Rather than just expressing the difference in bytes, this can also be viewed by the factor of duplication (i.e. the amount of times a transaction is received by a node)
Version | v0 | v1 | v2 (CAT) | v2 (CAT2) |
---|---|---|---|---|
Duplication | 17.61x | 17.21x | 1.75x | 1.85x |
This, of course, comes at the cost of additional message overhead and there comes a point where the transactions are small enough that the reduction in duplication doesn't outweigh the extra state messages.
- Reduction in network bandwidth.
- Cross compatible and therefore easily reversible.
- Extra network round trip when not directly receiving a transaction.
- Greater complexity than a simple flooding mechanism.
- Allows for compact blocks to be implemented as it depends on the push pull functionality.

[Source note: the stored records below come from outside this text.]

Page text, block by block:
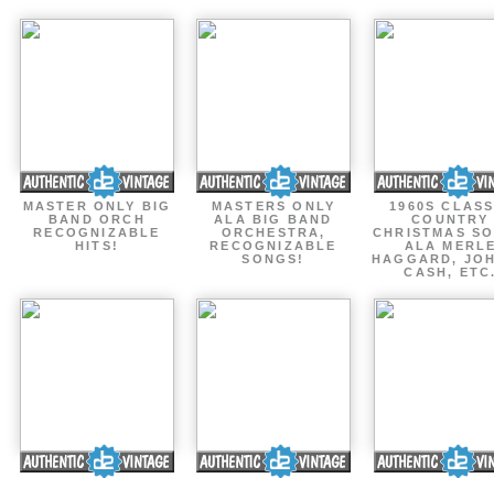
MASTER ONLY BIG
BAND ORCH
RECOGNIZABLE
HITS!
MASTERS ONLY
ALA BIG BAND
ORCHESTRA,
RECOGNIZABLE
SONGS!
1960S
COUNTRY
CHRISTMAS
ALA
HAGGARD,
CASH,
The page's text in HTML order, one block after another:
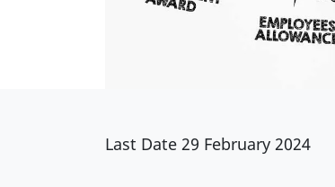
Last Date 29 February 2024
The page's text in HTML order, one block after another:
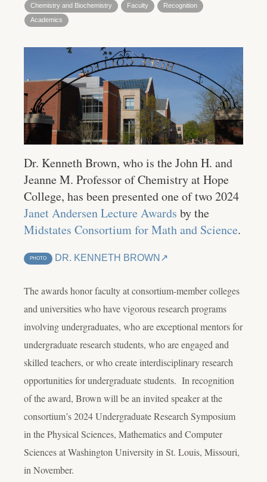
Chemistry and Biochemistry
Faculty
Recognition
Academics
Dr. Kenneth Brown, who is the John H. and
Jeanne M. Professor of Chemistry at Hope
College, has been presented one of two 2024
Janet Andersen Lecture Awards by the
Midstates Consortium for Math and Science.
PHOTO DR. KENNETH BROWN
The awards honor faculty at consortium-member colleges
and universities who have vigorous research programs
involving undergraduates, who are exceptional mentors for
undergraduate research students, who are engaged and
skilled teachers, or who create interdisciplinary research
opportunities for undergraduate students. In recognition
of the award, Brown will be an invited speaker at the
consortium’s 2024 Undergraduate Research Symposium
in the Physical Sciences, Mathematics and Computer
Sciences at Washington University in St. Louis, Missouri,
in November.
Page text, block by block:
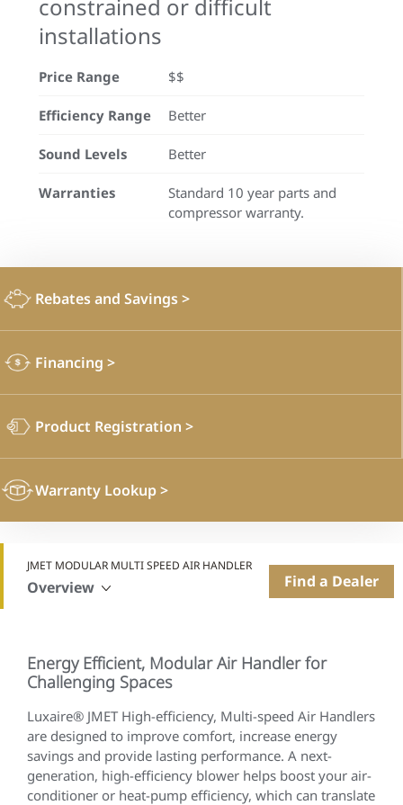
constrained or difficult
installations
Price Range $$
Efficiency Range Better
Sound Levels Better
Warranties
Standard 10 year parts and
compressor warranty.
Rebates and Savings>
Financing >
Product Registration >
Warranty Lookup>
JMET MODULAR MULTI SPEED AIR HANDLER
Overview Find a Dealer
Energy Efficient, Modular Air Handler for
Challenging Spaces
Luxaire® JMET High-efficiency, Multi-speed Air Handlers
are designed to improve comfort, increase energy
savings and provide lasting performance. A next-
generation, high-efficiency blower helps boost your air-
conditioner or heat-pump efficiency, which can translate
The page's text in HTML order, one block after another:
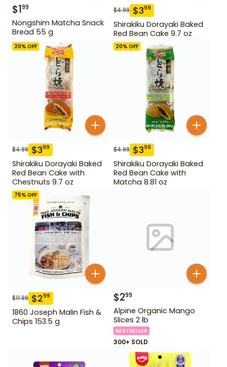
$199
Nongshim Matcha Snack
Bread 55 g
$4.99 $399
Shirakiku Dorayaki Baked
Red Bean Cake 9.7 oz
20% OFF
$4.99 $399
Shirakiku Dorayaki Baked
Red Bean Cake with
Chestnuts 9.7 oz
20% OFF
$4.99 $399
Shirakiku Dorayaki Baked
Red Bean Cake with
Matcha 8.81 oz
75% OFF
$11.99 $299
1860 Joseph Malin Fish &
Chips 153.5 g
$299
Alpine Organic Mango
Slices 2 lb
BESTSELLER
300+ SOLD
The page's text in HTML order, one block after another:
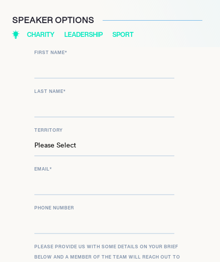
SPEAKER OPTIONS
CHARITY LEADERSHIP SPORT
FIRST NAME*
LAST NAME*
TERRITORY
EMAIL*
PHONE NUMBER
PLEASE PROVIDE US WITH SOME DETAILS ON YOUR BRIEF
BELOW AND A MEMBER OF THE TEAM WILL REACH OUT TO
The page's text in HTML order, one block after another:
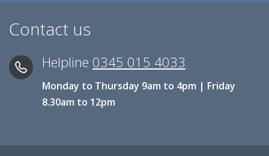
Contact us
Helpline 0345 015 4033
Monday to Thursday 9am to 4pm | Friday
8.30am to 12pm
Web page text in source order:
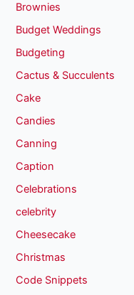
Brownies
Budget Weddings
Budgeting
Cactus & Succulents
Cake
Candies
Canning
Caption
Celebrations
celebrity
Cheesecake
Christmas
Code Snippets

This section describes further work that may be subsequently undertaken in this area. The first is transaction bundling. If a node is subject to a lot of transactions from clients, instead of sending them off immediately one-by-one, it may wait for a fixed period (~100ms) and bundle them all together. The set of transactions can now be represented as a single key. This increases the content to key ratio and thus improves the performance of the protocol.
An area of further exploration is the concept of neighborhoods. Variations of this idea are present in both GossipSub and Solana's Turbine. The concept entails shaping the network typology into many neighborhoods or sections where a node can be seen as strongly connected to nodes in their neighbourhood and weakly connected to peers in other neighborhoods. The idea behind a more structured topology is to make the broadcasting more directed.
Outside of protocol development, work can be done to more accurately measure the performance. Both protocols managed to sustain 15 second block times with mostly full blocks i.e. same output throughput. This indicates that the network was being artificially constrained. Either of these constraints need to be lifted (ideally max square size) so we are able to measure the underlying network speed.